In these in vitro stimulation cultures, the rate of DNA synthesis by CD4⁺ T cells dropped precipitously after 48 h, such that roughly 15% of the wild-type cells were in S phase at 72 h, and <10% were still synthesizing DNA at 96 h (Fig. 1, A and B). The rate of DNA synthesis also dropped over time in cultures of p27^kip1–/– CD4⁺ T cells, however, nearly twice as many p27^kip1–/– cells were still actively cycling at 72 and 96 h as compared with p27^kip1+/+ cells (Fig. 1, A and B). p27^kip1+/– CD4⁺ T cells showed an intermediate phenotype, with frequencies of cycling cells similar to wild-type at 72 h, but increased by 30% compared with wild-type at 96 h. The increased rate of late DNA synthesis led to as much as a 30% increase in the degree of clonal expansion by both p27^kip1–/– and p27^kip1+/– CD4⁺ T cells at lower doses of anti-CD3 stimulation (Fig. 1C). These data show that p27^kip1 functions late in the CD4⁺ T cell response to restrict the number of actively dividing cells, and thereby functions to oppose clonal expansion.

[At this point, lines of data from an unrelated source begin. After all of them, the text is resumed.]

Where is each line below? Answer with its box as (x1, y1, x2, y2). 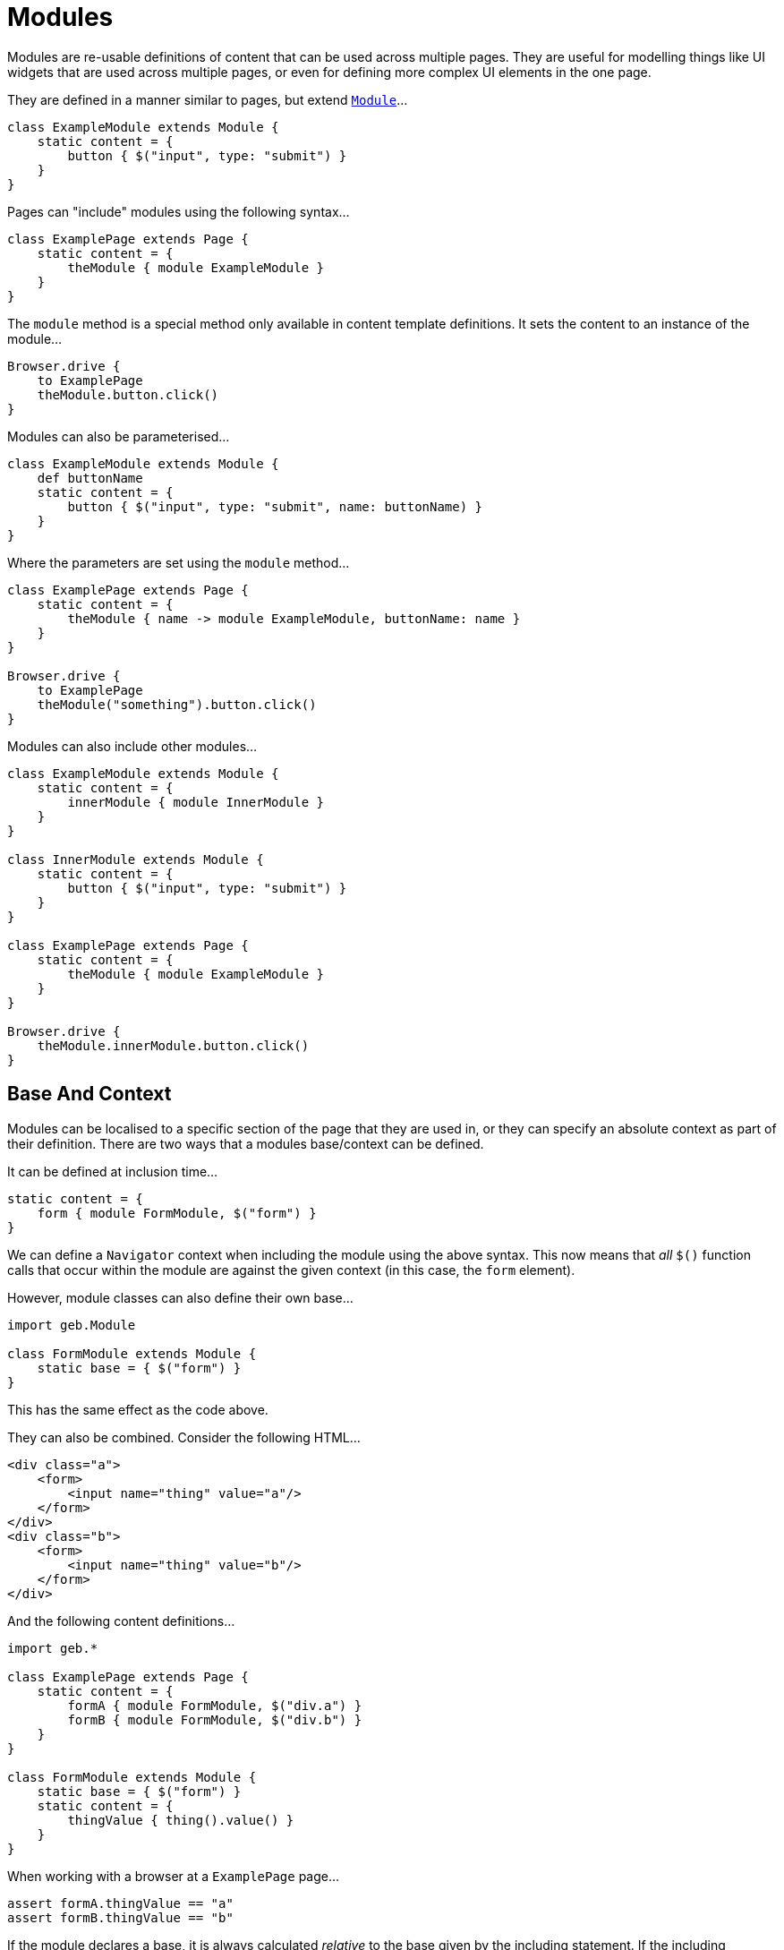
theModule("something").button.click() (37, 697, 317, 712)
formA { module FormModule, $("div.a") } (67, 1698, 362, 1713)
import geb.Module (7, 1317, 136, 1332)
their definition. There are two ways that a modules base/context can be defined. (7, 1135, 484, 1151)
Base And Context (7, 1082, 172, 1106)
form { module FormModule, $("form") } (37, 1205, 317, 1220)
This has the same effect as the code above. (7, 1401, 268, 1417)
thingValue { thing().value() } (67, 1812, 294, 1827)
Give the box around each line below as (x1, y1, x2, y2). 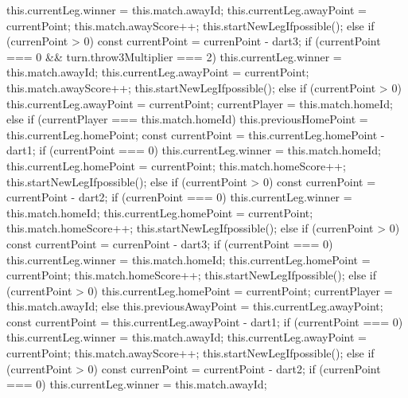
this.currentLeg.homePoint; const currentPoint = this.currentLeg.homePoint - (6, 126, 385, 142)
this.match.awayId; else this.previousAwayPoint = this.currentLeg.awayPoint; (6, 298, 383, 314)
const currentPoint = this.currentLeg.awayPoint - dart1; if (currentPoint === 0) (6, 313, 403, 330)
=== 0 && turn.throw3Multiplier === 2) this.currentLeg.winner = (6, 48, 342, 64)
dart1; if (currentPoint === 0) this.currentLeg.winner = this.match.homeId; (6, 142, 382, 158)
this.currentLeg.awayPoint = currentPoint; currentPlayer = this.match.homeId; (6, 95, 393, 111)
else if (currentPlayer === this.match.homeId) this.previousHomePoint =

p27^kip1 governs the requirement for CD28 costimulation

T cells stimulated in the absence of CD28 costimulation exhibit elevated levels of p27^kip1 (4, 12), produce very little IL-2 (21), and fail to divide and expand efficiently (20). If p27^kip1 plays an important role in restricting cell cycle progression under these conditions, then elimination or reduction of p27^kip1 expression should result in CD28-independent T cell proliferation. To test this, we subjected T cells from p27^kip1+/+, p27^kip1+/–, or p27^kip1–/– mice to anti-CD3 stimulation in the presence of CTLA-4 Ig. Consistent with previous studies (20, 22), blockade of CD28/B7 interactions using CTLA-4 Ig resulted in an abortive proliferative response by wild-type CD4⁺ T cells (Fig. 1, D and E). At 36 h, the number of CD4⁺ T cells entering S phase and progressing through the first mitosis in CTLA-4 Ig-treated cultures was comparable to that in CD28-costimulated cultures (Fig. 1E). However, the frequency of CD4⁺ T cells synthesizing DNA in CTLA-4 Ig-treated cultures decreased rapidly by 48 h to less than half of that in untreated cultures, and fell below 10% by 72 h (Fig. 1, D and E). In the absence of CD28 costimulation, p27^kip1–/– CD4⁺ T cells exhibited a 20% proliferative advantage over wild-type cells at 48 h, which rose to a 75% advantage by 72 h (Fig. 1, D and E). Similarly, p27^kip1+/– CD4⁺ T cells exhibited an early 80% increase in the number of cells in S phase at 48 h, and this increased rate of DNA synthesis was maintained throughout the rest of the response (Fig. 1, D and E). In fact, the rate of DNA synthesis at 72 and 96 h by both p27^kip1–/– and p27^kip1+/– CD4⁺ T cells was considerably less affected by CD28-costimulatory blockade than wild-type CD4⁺ T cells. Blockade of CD28/B7 interactions resulted in a 3- to 4-fold decrease in clonal expansion by wild-type CD4⁺ T cells (Fig. 1, C and F), however, CTLA-4 Ig treatment resulted in only a 25% decrease in the proliferation of p27^kip1–/– CD4⁺ T cells (Fig. 1, C and F). p27^kip1-hemizygous CD4⁺ T cells also exhibited a lesser but significant increase in cumulative cell division under these conditions (Fig. 1F). These data demonstrate that CD28 costimulation is not strictly required for the maintenance of clonal expansion by CD4⁺ T cells in the absence of p27^kip1, and suggest that wild-type levels p27^kip1 participate in determining the CD28-costimulatory requirement for a CD4⁺ T cell response.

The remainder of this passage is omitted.